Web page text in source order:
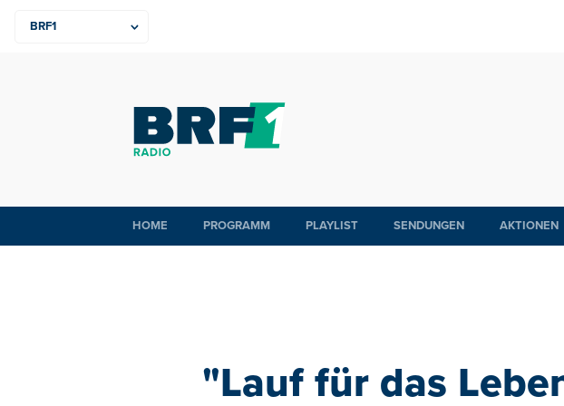
HOME PROGRAMM PLAYLIST SENDUNGEN AKTIONEN
"Lauf für das
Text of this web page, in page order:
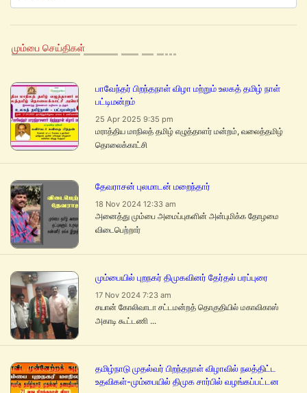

TASK BRIEF | Write out the whole listing verbatim, images excluded.

COMPLETED EXERCISE |
Web page text in source order:
HOME PROGRAMM PLAYLIST SENDUNGEN AKTIONEN
"Lauf für das
Text of this web page, in page order:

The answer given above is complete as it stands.